Run this search to see how busy your indexers and search heads are from a very high-level perspective. This can provide hints if scaling changes need to be made on either tier, and to tell if usage changes had a big impact on the environment load.
Expectation: Way more load on your indexers than on your search heads.
- Measure Indexing Load
index=_internal host=idx-* source=*metrics.log* group=pipeline earliest=-7d
| timechart per_second(cpu_seconds) [by processor]
Run this search to see how many cores of your indexers in total are used for indexing. On-prem you can view something close to this on the Monitoring Console's Indexing Performance: Advanced page.
Expectation: Not that many.
- Measure Search Load
index=_introspection host=idx-* component=Hostwide earliest=-7d
| eval CPU = 'data.cpu_count'*('data.cpu_system_pct'+'data.cpu_user_pct')/100
| bin _time | stats avg(CPU) as CPU by _time host | timechart sum(CPU)
Run this search to see how many cores are used overall on your indexers.
This technically isn't search load alone, but measuring impact of short-running searches precisely is hard. We'll just deduct the cores from the previous search mentally, as well as some "just running the system" overhead.
Expectation: Way more cores used for searching than for indexing.
- Check where your search load comes from
index=_audit host=sh-* action=search info=completed earliest=-7d
| stats sum(total_run_time) as seconds by [host | app | user | provenance]
| sort - seconds
Using search run time is a decent estimate for environment load in most situations, and is much easier to calculate.
Most searches put most of their workload on the indexers, therefore cutting down search run time will also cut down indexer load.
There are exceptions, for example the TrackMe app will exhibit very long search run times but not actually put a lot of load on the indexers.

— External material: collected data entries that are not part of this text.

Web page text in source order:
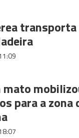
mato
para a zona
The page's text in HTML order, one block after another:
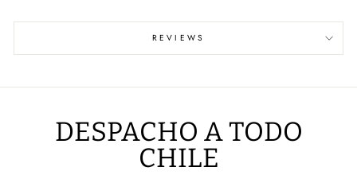
REVIEWS
DESPACHO A TODO
CHILE
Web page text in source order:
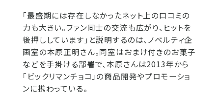
「最盛期には存在しなかったネット上の口コミの
力も大きい。ファン同士の交流も広がり、ヒットを
後押ししています」と説明するのは、ノベルティ企
画室の本原正明さん。同室はおまけ付きのお菓子
などを手掛ける部署で、本原さんは2013年から
「ビックリマンチョコ」の商品開発やプロモーショ
ンに携わっている。
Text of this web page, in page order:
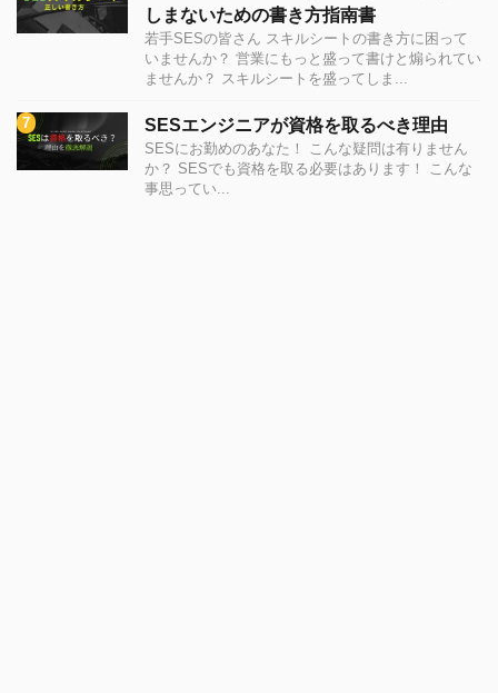
しまないための書き方指南書
若手SESの皆さん スキルシートの書き方に困って
いませんか？ 営業にもっと盛って書けと煽られてい
ませんか？ スキルシートを盛ってしま...
SESエンジニアが資格を取るべき理由
SESにお勤めのあなた！ こんな疑問は有りません
か？ SESでも資格を取る必要はあります！ こんな
事思ってい...
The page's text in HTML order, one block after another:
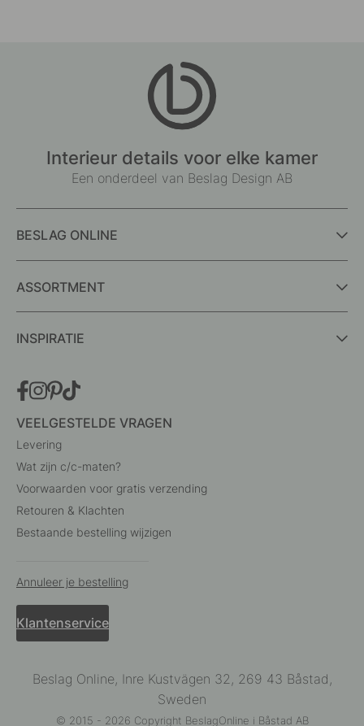
Interieur details voor elke kamer
Een onderdeel van Beslag Design AB
BESLAG ONLINE
ASSORTMENT
INSPIRATIE
VEELGESTELDE VRAGEN
Levering
Wat zijn c/c-maten?
Voorwaarden voor gratis verzending
Retouren & Klachten
Bestaande bestelling wijzigen
Annuleer je bestelling
Klantenservice
Beslag Online, Inre Kustvägen 32, 269 43 Båstad,
Sweden
© 2015 - 2026 Copyright BeslagOnline i Båstad AB
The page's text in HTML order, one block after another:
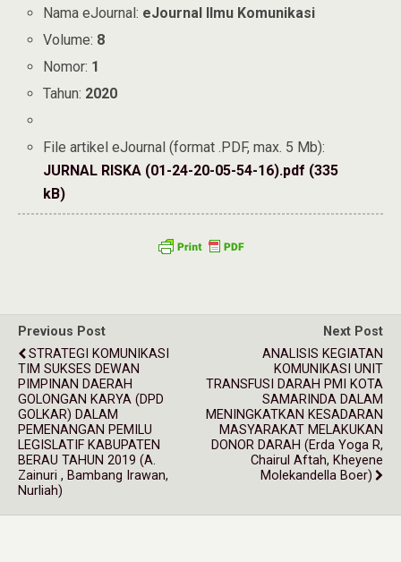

Play around with the different split-by fields, and drill into the biggest time sinks through filtering.
Key Fields:
- total_run_time in seconds
- host of the Searchhead that launched the search
- app containing the search
- user running the search
- provenance can be “scheduler”, “UI:Search” for ad-hoc, “UI:Dashboard:”, “rest” for API calls, and more (ignore “N/A”)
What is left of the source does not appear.